With the pictures set aside, reproduce each entry precisely as it reads.

[Extracted records]:
* * * * * * *
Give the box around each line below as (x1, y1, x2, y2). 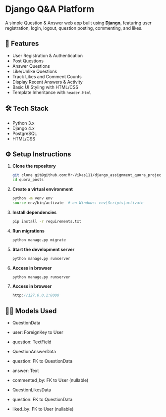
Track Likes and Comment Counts (12, 73, 82, 80)
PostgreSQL (12, 130, 37, 137)
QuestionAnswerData (12, 349, 56, 355)
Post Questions (12, 58, 44, 64)
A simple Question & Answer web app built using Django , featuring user (5, 20, 152, 26)
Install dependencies (12, 209, 57, 215)
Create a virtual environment (12, 186, 73, 192)
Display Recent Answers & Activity (12, 79, 83, 85)
* * * * * * *
[Response box]:
Give the box around each line below as (x1, y1, x2, y2). 
Track Likes and Comment Counts (12, 73, 82, 80)
PostgreSQL (12, 130, 37, 137)
QuestionAnswerData (12, 349, 56, 355)
Post Questions (12, 58, 44, 64)
A simple Question & Answer web app built using Django , featuring user (5, 20, 152, 26)
Install dependencies (12, 209, 57, 215)
Create a virtual environment (12, 186, 73, 192)
Display Recent Answers & Activity (12, 79, 83, 85)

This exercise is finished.